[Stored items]
=== Section Start ===

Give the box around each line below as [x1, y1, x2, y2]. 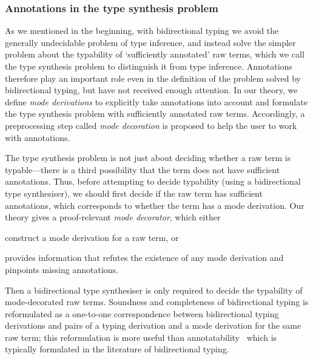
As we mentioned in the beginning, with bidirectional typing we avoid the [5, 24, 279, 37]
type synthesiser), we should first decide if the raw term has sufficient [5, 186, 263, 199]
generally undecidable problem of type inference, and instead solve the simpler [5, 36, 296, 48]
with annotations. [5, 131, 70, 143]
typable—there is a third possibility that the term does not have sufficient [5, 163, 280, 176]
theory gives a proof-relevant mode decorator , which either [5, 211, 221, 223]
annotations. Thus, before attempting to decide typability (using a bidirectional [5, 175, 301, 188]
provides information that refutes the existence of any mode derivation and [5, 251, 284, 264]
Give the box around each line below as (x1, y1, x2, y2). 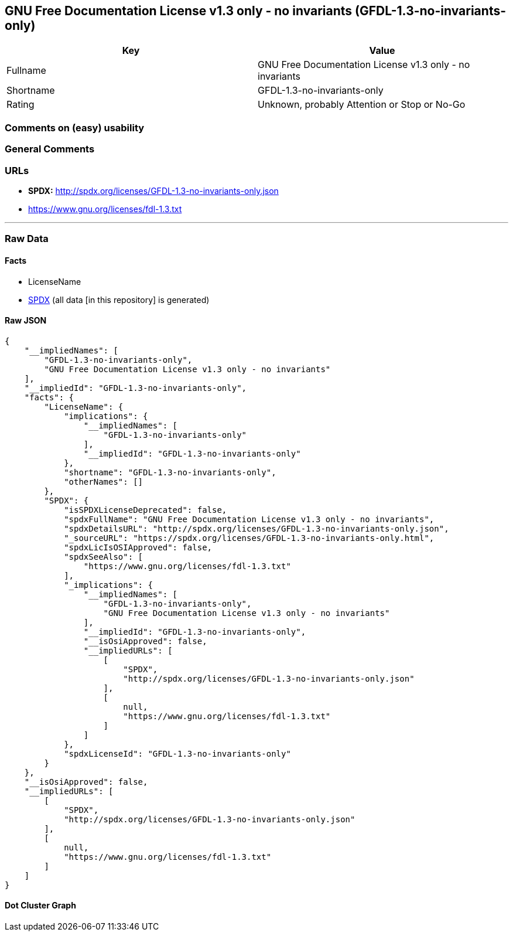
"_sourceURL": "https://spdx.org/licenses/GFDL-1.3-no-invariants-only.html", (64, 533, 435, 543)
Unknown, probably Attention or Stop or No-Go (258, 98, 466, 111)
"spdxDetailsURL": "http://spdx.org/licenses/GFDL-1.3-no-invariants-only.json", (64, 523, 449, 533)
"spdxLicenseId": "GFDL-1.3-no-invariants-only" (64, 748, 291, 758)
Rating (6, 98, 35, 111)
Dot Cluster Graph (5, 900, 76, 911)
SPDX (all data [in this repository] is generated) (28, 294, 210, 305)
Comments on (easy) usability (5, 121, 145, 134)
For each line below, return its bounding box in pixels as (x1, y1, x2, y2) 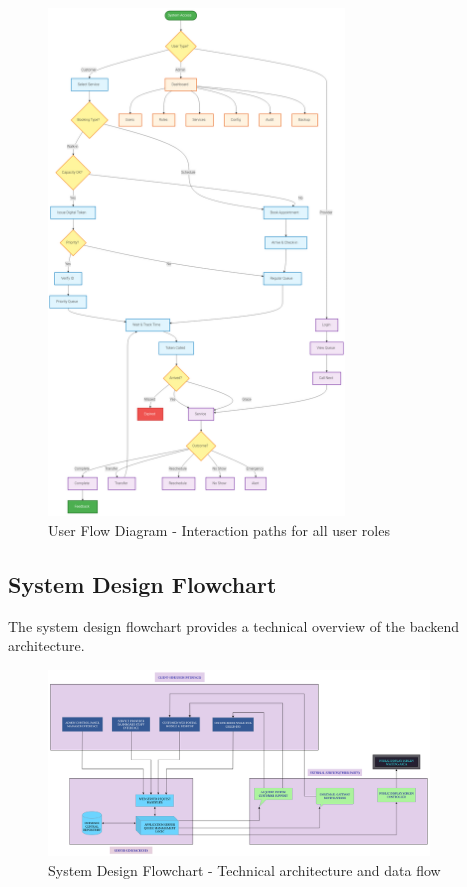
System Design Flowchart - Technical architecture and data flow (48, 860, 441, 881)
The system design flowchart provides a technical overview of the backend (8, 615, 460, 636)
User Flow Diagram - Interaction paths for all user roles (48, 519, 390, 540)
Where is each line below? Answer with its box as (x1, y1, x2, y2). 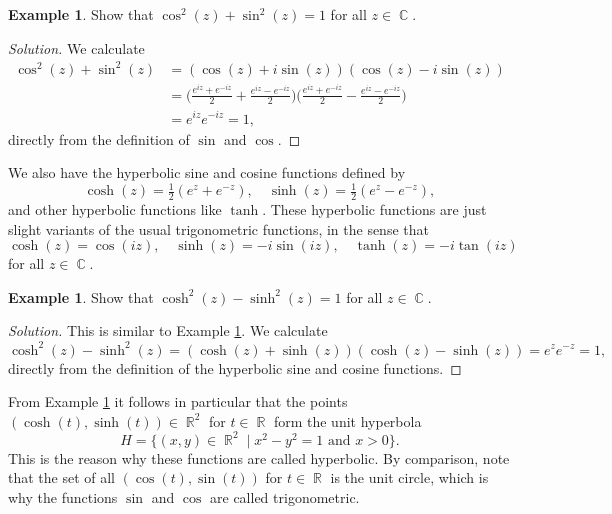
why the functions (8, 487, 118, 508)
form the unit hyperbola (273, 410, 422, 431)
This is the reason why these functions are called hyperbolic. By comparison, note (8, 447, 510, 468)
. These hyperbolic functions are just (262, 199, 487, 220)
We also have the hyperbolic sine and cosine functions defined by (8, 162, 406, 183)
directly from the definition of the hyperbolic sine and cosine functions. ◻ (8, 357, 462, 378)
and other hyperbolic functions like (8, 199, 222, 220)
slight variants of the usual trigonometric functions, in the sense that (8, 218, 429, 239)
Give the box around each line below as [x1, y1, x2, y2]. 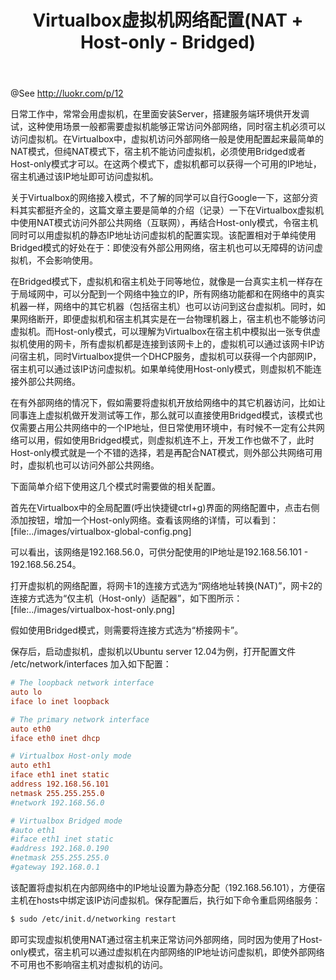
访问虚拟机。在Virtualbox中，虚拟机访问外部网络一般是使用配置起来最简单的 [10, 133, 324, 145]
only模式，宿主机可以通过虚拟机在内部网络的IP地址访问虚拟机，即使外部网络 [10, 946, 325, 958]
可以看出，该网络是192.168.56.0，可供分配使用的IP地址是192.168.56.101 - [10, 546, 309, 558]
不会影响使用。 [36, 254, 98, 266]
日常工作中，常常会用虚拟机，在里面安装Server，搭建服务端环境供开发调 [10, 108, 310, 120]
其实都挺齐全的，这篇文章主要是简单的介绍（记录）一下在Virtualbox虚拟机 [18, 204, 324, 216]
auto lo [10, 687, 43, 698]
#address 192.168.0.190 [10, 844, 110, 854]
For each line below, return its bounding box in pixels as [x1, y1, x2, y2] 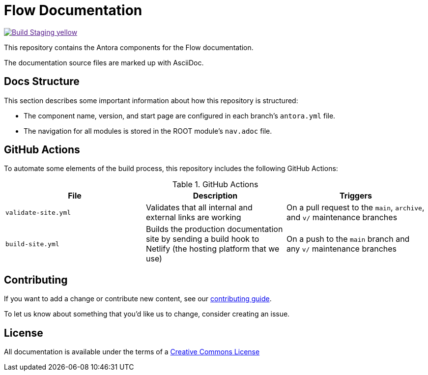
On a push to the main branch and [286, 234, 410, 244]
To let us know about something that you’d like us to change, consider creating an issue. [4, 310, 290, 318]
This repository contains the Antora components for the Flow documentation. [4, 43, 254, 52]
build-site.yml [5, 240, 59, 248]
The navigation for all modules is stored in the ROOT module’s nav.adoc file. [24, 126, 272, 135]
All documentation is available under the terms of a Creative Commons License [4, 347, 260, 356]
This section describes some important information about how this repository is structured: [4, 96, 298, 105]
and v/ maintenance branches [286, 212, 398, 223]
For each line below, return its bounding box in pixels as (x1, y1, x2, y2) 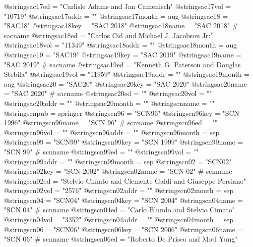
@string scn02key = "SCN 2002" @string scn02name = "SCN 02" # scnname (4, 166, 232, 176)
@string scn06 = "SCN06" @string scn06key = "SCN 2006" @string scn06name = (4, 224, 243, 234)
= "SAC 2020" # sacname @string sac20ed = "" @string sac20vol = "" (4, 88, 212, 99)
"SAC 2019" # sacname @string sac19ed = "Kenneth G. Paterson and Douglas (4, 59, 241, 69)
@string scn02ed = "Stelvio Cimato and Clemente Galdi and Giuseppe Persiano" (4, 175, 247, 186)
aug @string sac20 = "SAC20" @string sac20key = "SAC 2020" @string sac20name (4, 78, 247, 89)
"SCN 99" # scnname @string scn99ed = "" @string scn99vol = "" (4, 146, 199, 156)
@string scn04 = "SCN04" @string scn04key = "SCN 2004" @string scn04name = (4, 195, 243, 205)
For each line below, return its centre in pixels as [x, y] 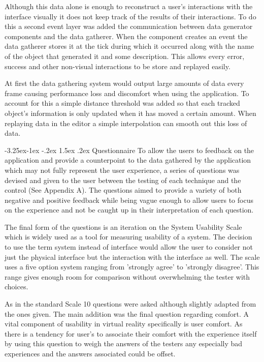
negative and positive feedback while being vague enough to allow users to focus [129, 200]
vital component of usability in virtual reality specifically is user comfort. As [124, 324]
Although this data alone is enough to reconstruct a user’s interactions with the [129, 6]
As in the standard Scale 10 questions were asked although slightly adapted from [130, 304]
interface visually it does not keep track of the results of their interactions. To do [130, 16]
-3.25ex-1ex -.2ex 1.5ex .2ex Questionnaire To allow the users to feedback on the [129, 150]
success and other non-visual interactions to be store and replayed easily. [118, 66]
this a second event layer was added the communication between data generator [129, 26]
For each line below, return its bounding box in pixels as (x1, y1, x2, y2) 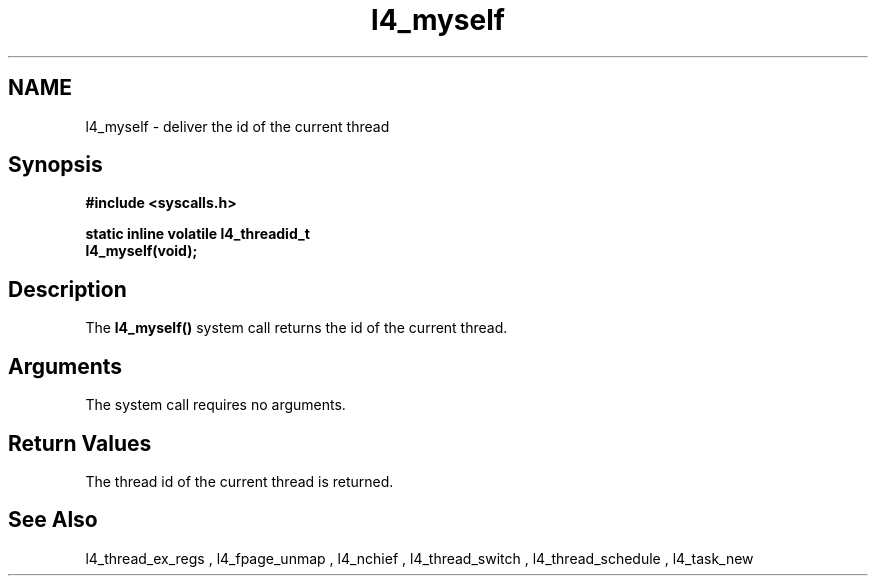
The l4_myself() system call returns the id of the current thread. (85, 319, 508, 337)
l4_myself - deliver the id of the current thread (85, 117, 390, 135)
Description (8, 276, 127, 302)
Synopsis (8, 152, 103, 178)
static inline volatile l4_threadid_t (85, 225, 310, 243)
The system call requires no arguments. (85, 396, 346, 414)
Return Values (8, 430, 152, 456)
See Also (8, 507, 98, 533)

=== Section End ===

**EXERCISE GOAL**
Among the records above, extract exactly the lines from the line with "On a push to" to the line with "The navigation for", both lines included, and leave out the rest.

**TASK RESPONSE**
On a push to the main branch and [286, 234, 410, 244]
To let us know about something that you’d like us to change, consider creating an issue. [4, 310, 290, 318]
This repository contains the Antora components for the Flow documentation. [4, 43, 254, 52]
build-site.yml [5, 240, 59, 248]
The navigation for all modules is stored in the ROOT module’s nav.adoc file. [24, 126, 272, 135]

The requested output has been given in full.